In general, the enforceability of a physician non-compete agreement depends on various factors, including:
Applicable laws: Specific laws and regulations governing non-compete agreements and these vary greatly state to state. Many jurisdictions have specific statutes that govern the enforceability of such agreements but even similar state laws will have great variations as grey areas are decided by the courts of that specific state.
California has addressed these open questions very directly. In Business & Professions Code § 16600.5, the state addressed the following:
The prohibition against non-competes protects a California resident seeking to work in the state. Nothing changess if the employer is out of state. California law applies.
It is a civil violation for any employer to require a California employee to sign a noncompete so that an employer can't put a non-compete into the contract hoping to enforce it when/if the law changes.
A California employee has standing to file a lawsuit against any employer or former employer who required them to sign a noncompete That right includes the right to get an injunction barring its enforcement, damages, and very critically attorney’s fees which encourages attorneys to take a valid case without the doctor having to put up any money up front.
In other states the following enforcement standards USUALLY apply.
Reasonableness: Courts often evaluate the reasonableness of non-compete agreements with a fairness analysis. This includes factors such as the duration of the restriction, the geographic scope, and the legitimate interests the agreement seeks to protect, such as trade secrets, patient relationships, or goodwill. These last four items are the most dangerous for individual physicians and the scope of the FTC regulation will be important in freeing individual physicians from these “borderline fair” restrictions. (Borderline fair meaning potentially enforceable even though they are onerous to the individual.)
Public interest and patient access to care: Courts may consider the impact of non-compete agreements on public interest and patient access to care. In some jurisdictions, restrictions that significantly limit patient access to medical services or create undue hardships may be viewed as unenforceable.

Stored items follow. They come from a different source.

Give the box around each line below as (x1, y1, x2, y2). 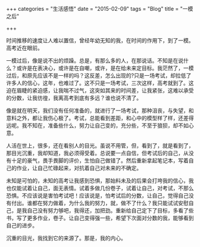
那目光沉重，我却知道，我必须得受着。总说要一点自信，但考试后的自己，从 (6, 150, 189, 156)
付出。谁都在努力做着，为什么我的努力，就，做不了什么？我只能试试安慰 (11, 199, 189, 206)
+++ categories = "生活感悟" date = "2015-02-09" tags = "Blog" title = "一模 (6, 5, 193, 12)
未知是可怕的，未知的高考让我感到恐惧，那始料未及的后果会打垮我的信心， (6, 177, 189, 184)
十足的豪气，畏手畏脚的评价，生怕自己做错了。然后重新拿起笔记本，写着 (11, 157, 189, 164)
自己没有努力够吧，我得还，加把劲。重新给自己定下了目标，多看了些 (26, 207, 194, 214)
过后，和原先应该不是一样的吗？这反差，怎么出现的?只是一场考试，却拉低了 (6, 72, 192, 79)
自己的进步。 (6, 222, 37, 229)
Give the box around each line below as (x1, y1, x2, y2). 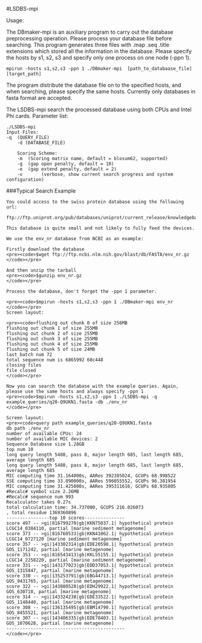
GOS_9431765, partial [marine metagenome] (6, 578, 114, 584)
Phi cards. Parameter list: (6, 113, 69, 119)
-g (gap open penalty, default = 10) (17, 161, 114, 167)
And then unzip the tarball (6, 267, 77, 273)
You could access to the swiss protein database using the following (6, 199, 185, 205)
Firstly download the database (6, 246, 85, 252)
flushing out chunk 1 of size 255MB (6, 325, 98, 331)
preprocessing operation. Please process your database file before (6, 35, 173, 42)
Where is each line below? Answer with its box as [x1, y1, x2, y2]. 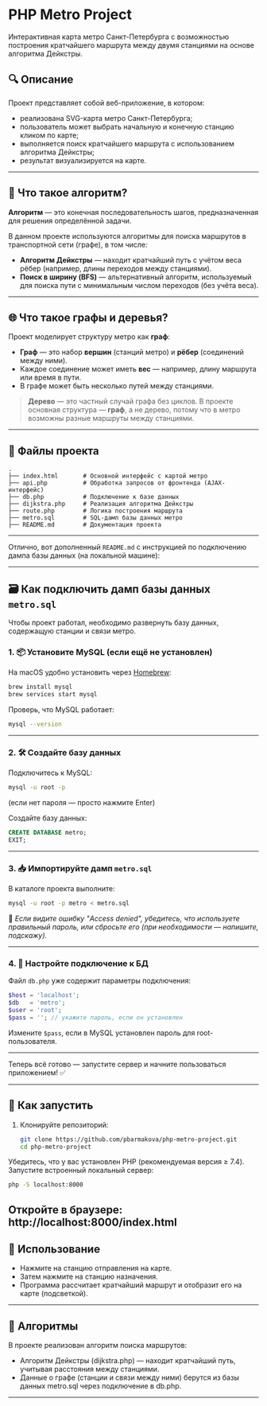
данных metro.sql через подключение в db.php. [19, 1381, 182, 1391]
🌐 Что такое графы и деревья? [8, 310, 168, 324]
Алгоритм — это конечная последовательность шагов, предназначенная [8, 207, 259, 216]
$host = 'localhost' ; [8, 991, 80, 999]
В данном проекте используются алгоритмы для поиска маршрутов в [8, 231, 246, 240]
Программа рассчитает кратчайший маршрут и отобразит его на [19, 1280, 242, 1290]
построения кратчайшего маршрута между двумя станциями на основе [8, 40, 254, 49]
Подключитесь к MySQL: [8, 768, 93, 777]
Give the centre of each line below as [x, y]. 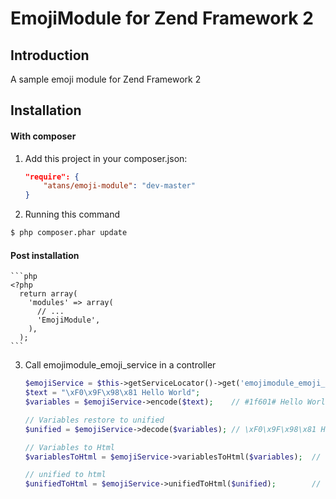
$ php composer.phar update [69, 233]
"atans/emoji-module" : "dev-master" [119, 186]
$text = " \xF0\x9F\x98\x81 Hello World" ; [112, 393]
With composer [43, 136]
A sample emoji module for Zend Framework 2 [106, 79]
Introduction [50, 55]
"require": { [52, 177]
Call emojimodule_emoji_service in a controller [120, 365]
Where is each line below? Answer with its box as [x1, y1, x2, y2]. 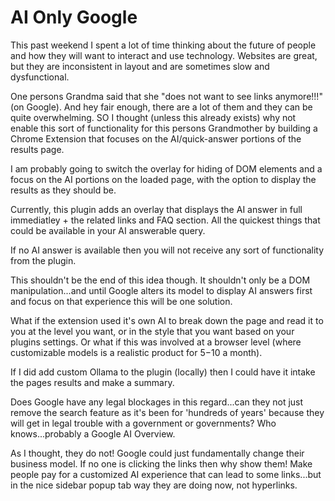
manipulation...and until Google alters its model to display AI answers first [10, 284, 313, 296]
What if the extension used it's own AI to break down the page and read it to [10, 314, 324, 326]
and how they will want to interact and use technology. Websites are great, [10, 49, 318, 61]
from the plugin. [10, 254, 77, 266]
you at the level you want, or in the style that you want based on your [10, 325, 295, 337]
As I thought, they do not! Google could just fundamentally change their [10, 447, 305, 459]
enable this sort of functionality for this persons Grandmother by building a [10, 122, 318, 134]
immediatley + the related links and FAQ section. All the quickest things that [10, 214, 321, 226]
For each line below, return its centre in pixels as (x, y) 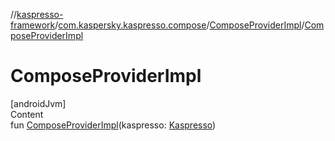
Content (27, 114)
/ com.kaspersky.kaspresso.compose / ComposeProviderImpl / (179, 25)
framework (33, 25)
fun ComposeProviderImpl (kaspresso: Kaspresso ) (113, 125)
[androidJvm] (38, 103)
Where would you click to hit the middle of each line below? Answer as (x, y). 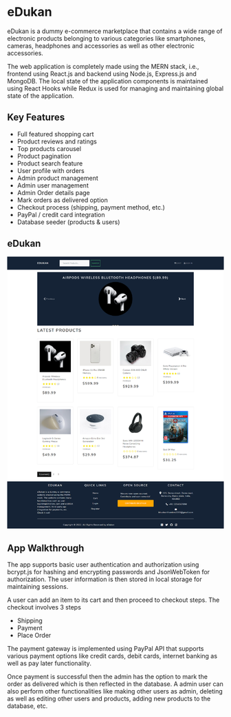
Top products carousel (49, 148)
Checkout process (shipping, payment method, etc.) (91, 207)
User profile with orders (51, 170)
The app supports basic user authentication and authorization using (103, 565)
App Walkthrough (46, 548)
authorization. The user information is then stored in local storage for (104, 579)
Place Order (34, 636)
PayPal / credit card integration (61, 214)
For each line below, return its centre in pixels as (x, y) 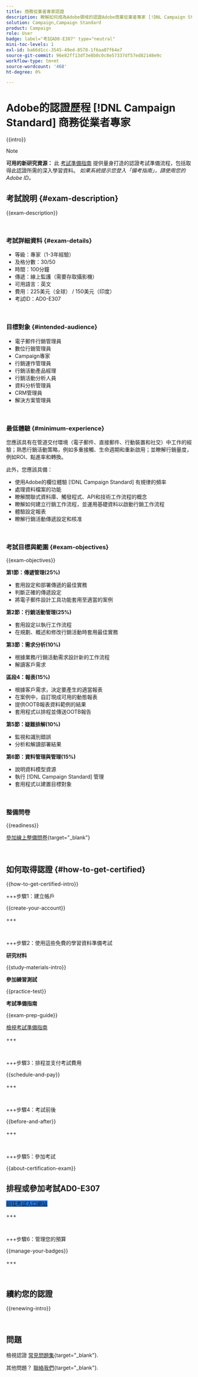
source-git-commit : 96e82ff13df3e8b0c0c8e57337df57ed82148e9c (84, 55)
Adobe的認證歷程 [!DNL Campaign (91, 108)
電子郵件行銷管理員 (38, 341)
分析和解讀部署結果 (38, 745)
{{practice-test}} (26, 991)
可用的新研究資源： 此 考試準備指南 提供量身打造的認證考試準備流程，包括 (96, 163)
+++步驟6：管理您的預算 (36, 1239)
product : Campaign (29, 28)
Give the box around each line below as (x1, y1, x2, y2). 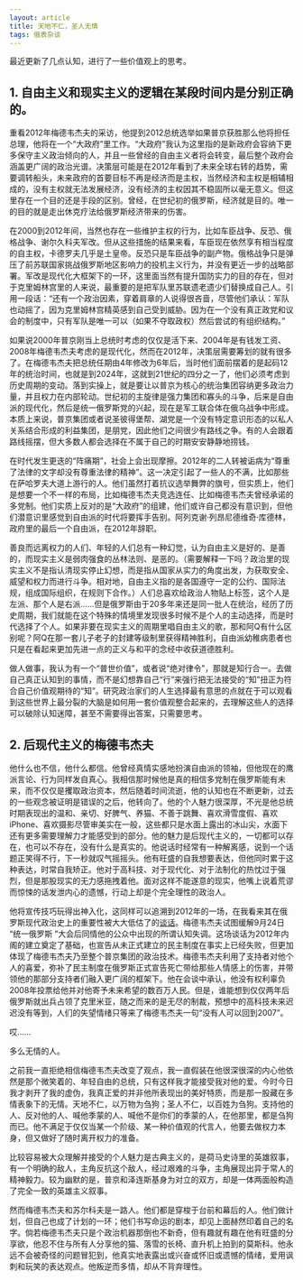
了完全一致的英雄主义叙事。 (9, 1185, 113, 1196)
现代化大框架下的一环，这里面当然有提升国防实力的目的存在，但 (48, 271, 286, 281)
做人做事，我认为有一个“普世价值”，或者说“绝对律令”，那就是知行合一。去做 (9, 663, 292, 674)
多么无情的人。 (9, 1045, 65, 1056)
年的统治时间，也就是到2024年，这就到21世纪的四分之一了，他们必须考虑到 (9, 369, 290, 380)
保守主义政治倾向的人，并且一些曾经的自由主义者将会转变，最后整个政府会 (16, 150, 294, 161)
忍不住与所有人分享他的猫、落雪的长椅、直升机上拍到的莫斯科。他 (40, 1239, 286, 1249)
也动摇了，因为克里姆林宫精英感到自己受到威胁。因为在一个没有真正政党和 (9, 304, 286, 316)
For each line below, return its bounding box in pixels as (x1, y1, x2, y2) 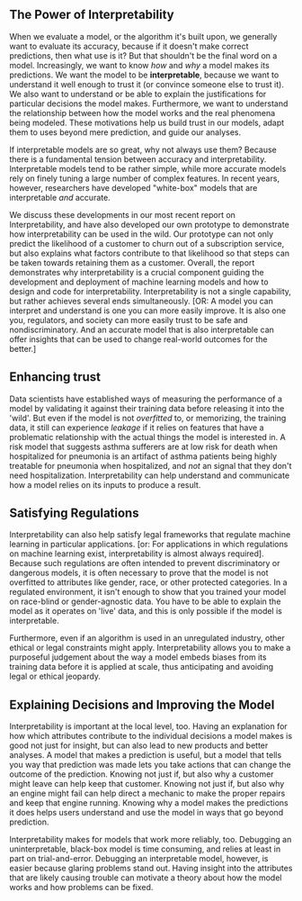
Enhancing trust (9, 369, 102, 385)
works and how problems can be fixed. (9, 882, 154, 893)
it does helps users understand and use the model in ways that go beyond (9, 807, 284, 818)
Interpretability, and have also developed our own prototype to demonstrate (9, 219, 289, 230)
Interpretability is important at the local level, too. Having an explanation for (9, 721, 288, 732)
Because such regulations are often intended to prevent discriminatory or (9, 558, 280, 569)
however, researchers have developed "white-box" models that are (9, 182, 258, 193)
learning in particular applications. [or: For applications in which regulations (9, 539, 289, 550)
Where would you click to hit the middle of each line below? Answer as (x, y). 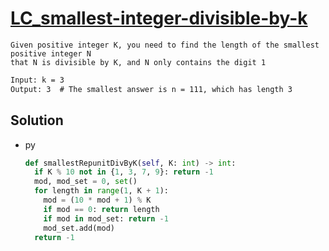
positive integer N (51, 53)
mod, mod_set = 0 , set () (86, 182)
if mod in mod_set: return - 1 (106, 218)
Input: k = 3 (37, 80)
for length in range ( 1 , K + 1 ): (102, 191)
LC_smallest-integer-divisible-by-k (159, 18)
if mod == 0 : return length (101, 209)
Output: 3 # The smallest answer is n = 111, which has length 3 (151, 89)
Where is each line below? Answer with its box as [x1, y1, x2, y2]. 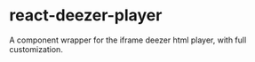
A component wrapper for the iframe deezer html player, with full [9, 35, 247, 45]
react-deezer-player [9, 5, 163, 26]
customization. [9, 43, 64, 54]
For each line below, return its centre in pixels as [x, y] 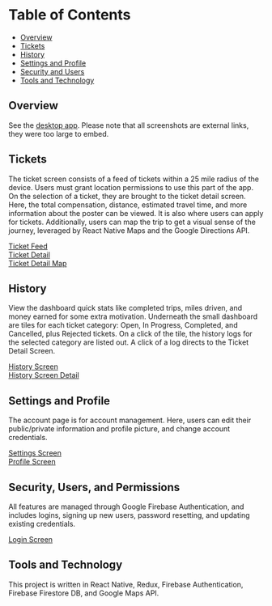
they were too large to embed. [59, 133]
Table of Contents [70, 15]
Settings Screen [35, 453]
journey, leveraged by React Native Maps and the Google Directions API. [129, 230]
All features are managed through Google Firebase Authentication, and [126, 506]
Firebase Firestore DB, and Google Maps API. [84, 593]
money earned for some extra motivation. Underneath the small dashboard [133, 316]
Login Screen [31, 539]
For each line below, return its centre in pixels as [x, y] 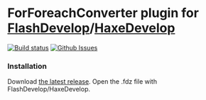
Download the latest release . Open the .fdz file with [82, 82]
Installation [27, 66]
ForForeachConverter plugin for [103, 13]
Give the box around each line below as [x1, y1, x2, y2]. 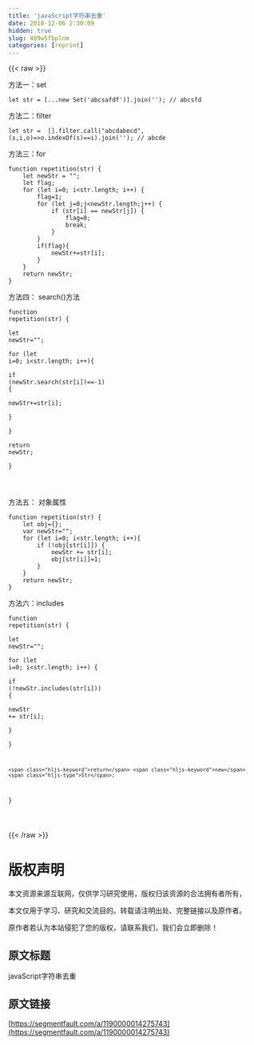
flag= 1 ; [37, 193, 62, 201]
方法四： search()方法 [8, 292, 81, 302]
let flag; [22, 179, 56, 187]
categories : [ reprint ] [8, 42, 84, 50]
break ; [65, 221, 88, 229]
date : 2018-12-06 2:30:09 [8, 19, 94, 27]
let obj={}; [22, 520, 62, 529]
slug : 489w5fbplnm [8, 34, 69, 42]
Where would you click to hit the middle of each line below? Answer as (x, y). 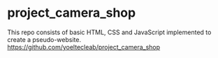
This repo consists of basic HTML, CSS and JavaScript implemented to (109, 32)
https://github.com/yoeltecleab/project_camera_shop (84, 47)
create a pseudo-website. (44, 39)
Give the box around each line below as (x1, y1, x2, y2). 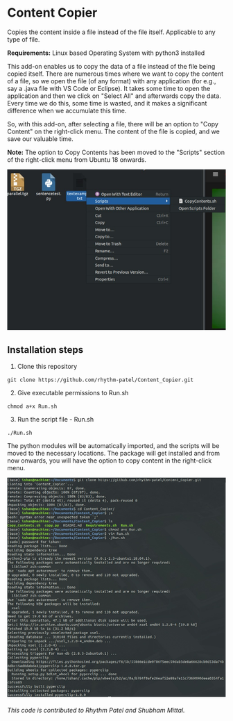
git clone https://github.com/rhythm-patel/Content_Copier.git (7, 376, 194, 383)
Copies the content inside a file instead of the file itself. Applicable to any (7, 28, 216, 36)
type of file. (7, 35, 40, 43)
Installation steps (7, 344, 84, 356)
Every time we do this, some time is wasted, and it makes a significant (7, 99, 207, 107)
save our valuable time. (7, 134, 74, 143)
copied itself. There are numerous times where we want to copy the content (7, 69, 224, 78)
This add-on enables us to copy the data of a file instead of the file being (7, 62, 216, 70)
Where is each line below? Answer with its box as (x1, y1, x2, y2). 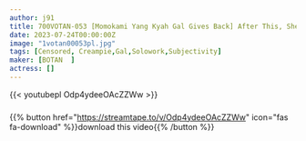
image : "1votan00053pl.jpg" (9, 38, 117, 48)
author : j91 (9, 13, 55, 23)
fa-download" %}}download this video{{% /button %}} (9, 121, 215, 132)
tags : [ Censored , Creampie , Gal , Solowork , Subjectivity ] (9, 47, 222, 56)
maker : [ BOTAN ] (9, 55, 76, 65)
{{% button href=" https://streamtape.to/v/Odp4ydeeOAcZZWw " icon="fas (9, 111, 289, 123)
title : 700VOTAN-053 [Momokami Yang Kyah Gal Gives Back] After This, (9, 22, 283, 31)
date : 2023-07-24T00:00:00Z (9, 30, 117, 39)
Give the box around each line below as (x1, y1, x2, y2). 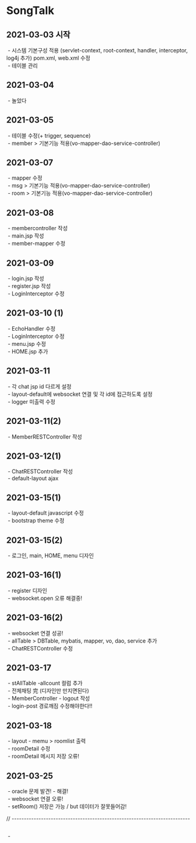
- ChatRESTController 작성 (7, 468, 73, 475)
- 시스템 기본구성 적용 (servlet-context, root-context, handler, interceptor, (7, 47, 188, 54)
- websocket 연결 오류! (7, 795, 64, 802)
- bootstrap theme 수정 (7, 517, 65, 524)
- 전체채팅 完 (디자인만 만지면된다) (7, 687, 89, 694)
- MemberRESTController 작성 (7, 433, 83, 440)
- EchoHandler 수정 (7, 325, 56, 332)
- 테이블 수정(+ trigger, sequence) (7, 132, 91, 139)
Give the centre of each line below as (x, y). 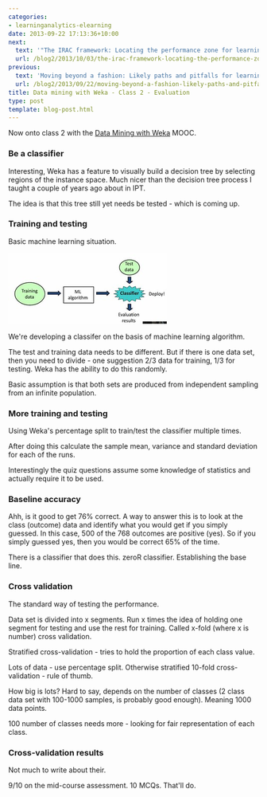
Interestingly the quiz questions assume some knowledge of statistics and (130, 470)
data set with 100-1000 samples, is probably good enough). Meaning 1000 (130, 699)
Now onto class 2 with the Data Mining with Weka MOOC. (103, 133)
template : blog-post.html (51, 109)
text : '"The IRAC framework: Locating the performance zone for (124, 51)
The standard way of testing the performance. (84, 604)
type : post (26, 101)
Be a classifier (36, 154)
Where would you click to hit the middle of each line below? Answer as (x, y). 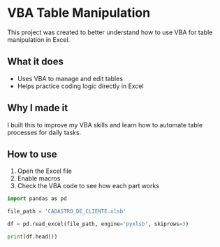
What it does (36, 62)
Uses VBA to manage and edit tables (70, 78)
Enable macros (39, 178)
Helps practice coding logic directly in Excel (81, 86)
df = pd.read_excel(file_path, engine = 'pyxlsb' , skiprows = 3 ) (98, 224)
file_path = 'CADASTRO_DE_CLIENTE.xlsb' (67, 211)
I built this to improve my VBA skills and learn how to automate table (105, 125)
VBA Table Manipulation (79, 13)
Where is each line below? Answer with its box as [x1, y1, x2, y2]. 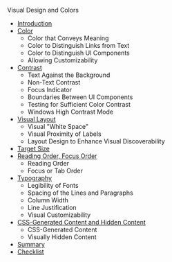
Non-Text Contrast [27, 78, 81, 86]
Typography [17, 174, 52, 182]
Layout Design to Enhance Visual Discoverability [27, 137, 166, 145]
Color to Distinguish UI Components [27, 49, 130, 57]
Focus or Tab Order [27, 166, 84, 175]
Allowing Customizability [27, 56, 98, 64]
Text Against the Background [27, 71, 111, 79]
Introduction [17, 19, 52, 27]
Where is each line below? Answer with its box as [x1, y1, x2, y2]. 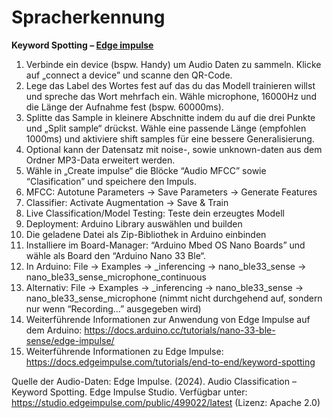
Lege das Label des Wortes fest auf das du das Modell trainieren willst [25, 79, 316, 91]
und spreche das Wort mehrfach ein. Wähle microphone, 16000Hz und [25, 90, 318, 102]
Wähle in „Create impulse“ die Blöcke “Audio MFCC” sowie [25, 164, 267, 176]
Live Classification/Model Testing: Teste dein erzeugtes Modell [25, 207, 285, 219]
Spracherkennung [11, 6, 166, 29]
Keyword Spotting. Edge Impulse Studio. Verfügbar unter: [11, 386, 248, 398]
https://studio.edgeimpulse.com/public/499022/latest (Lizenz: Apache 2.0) [11, 396, 321, 408]
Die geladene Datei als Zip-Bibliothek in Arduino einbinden [25, 228, 267, 240]
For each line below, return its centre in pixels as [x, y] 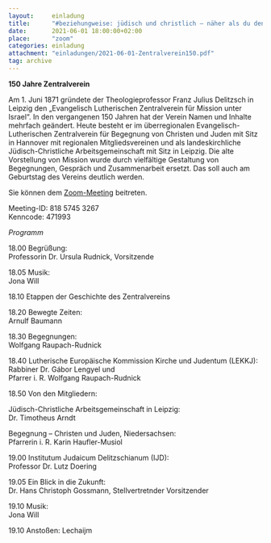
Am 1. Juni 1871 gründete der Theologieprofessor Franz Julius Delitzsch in [131, 99]
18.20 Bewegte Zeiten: [46, 312]
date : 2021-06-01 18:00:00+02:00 [75, 31]
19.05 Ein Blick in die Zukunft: [57, 482]
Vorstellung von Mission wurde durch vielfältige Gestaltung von [114, 159]
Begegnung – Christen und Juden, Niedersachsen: [92, 433]
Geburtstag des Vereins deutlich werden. [77, 177]
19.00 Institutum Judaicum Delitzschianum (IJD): [89, 457]
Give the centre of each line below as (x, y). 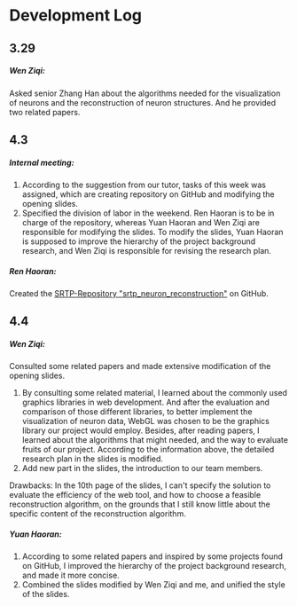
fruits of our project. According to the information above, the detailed (148, 450)
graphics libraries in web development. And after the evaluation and (146, 402)
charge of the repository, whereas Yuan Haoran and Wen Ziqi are (141, 222)
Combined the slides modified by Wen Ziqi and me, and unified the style (153, 585)
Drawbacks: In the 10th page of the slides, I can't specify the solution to (140, 485)
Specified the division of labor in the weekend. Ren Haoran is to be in (148, 213)
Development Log (76, 16)
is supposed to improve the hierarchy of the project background (139, 241)
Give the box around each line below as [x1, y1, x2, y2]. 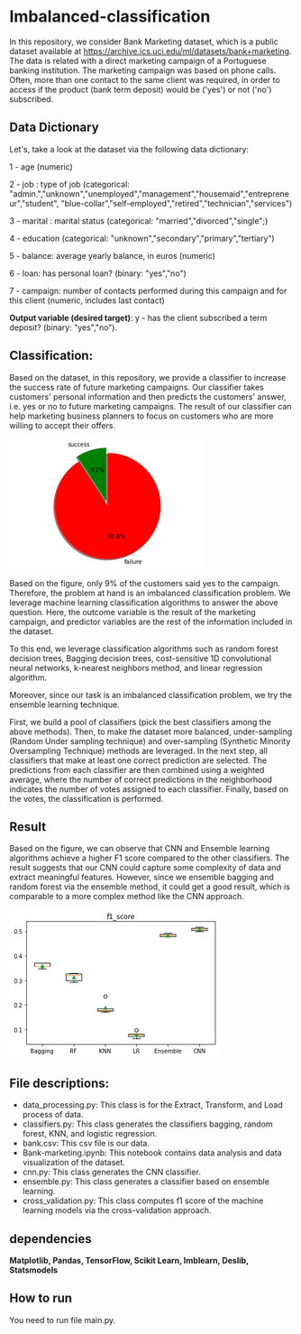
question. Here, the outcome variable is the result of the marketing [9, 606, 257, 617]
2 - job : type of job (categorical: [9, 179, 131, 189]
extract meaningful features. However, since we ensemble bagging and [9, 872, 275, 883]
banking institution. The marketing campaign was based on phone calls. [9, 65, 277, 76]
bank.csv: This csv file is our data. [22, 1138, 150, 1149]
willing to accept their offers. [9, 419, 115, 430]
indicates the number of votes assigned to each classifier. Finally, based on [9, 783, 289, 795]
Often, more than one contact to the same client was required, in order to [9, 74, 281, 85]
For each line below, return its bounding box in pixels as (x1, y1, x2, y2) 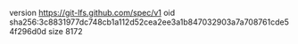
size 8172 (48, 26, 83, 36)
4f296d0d (9, 26, 47, 36)
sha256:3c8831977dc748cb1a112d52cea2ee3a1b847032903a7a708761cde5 (9, 17, 290, 27)
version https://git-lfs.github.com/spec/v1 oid (9, 8, 176, 18)
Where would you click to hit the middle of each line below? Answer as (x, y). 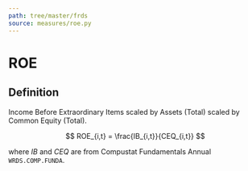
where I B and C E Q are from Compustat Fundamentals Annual (110, 151)
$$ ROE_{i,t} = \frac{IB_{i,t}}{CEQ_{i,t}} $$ (135, 136)
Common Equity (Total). (48, 120)
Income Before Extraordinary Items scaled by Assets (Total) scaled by (124, 112)
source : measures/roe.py (50, 23)
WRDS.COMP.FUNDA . (37, 160)
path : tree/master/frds (48, 16)
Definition (33, 93)
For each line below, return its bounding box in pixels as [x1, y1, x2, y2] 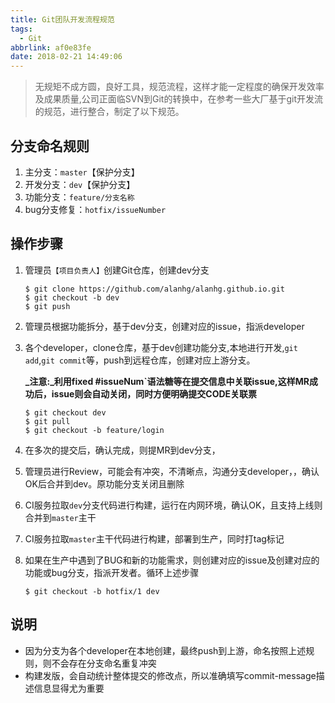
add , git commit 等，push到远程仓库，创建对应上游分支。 [24, 354, 256, 366]
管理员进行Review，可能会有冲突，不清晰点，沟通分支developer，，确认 [24, 465, 320, 477]
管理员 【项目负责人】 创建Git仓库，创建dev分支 [24, 264, 210, 276]
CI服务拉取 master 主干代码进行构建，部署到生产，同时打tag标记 [24, 532, 285, 545]
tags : [10, 24, 33, 34]
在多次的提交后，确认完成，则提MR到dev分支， [24, 444, 221, 456]
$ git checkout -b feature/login [24, 425, 165, 435]
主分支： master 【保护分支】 [24, 166, 140, 178]

Scope of the agreement: Non-compete agreements should be narrowly tailored to protect legitimate business interests without imposing undue hardship on the physician. Agreements that are overly broad or excessively restrictive may be less likely to be enforced. However, these agreements are crafted (in most cases) by very experienced medical lawyers. You can be certain that these experts have crafted a provision based upon current laws and they have worded the grey area provisions so that the scope is not excessive and the “borderline fair” provisions match a court decision where the restrictive covenant was upheld.
Physicians should consult an attorney before signing any employment contract. Even if you have no power to alter a provision, you can benefit from simply understanding what the contract really says in the context of your day to day life at work. Remember, there is the honeymoon period in most employment relationships. Contract provisions are often interpreted in the Kumbaya context. A good lawyer will analyze a contract from the divorce perspective – in other words, what does the contract say when you are at odds with your partners / employer.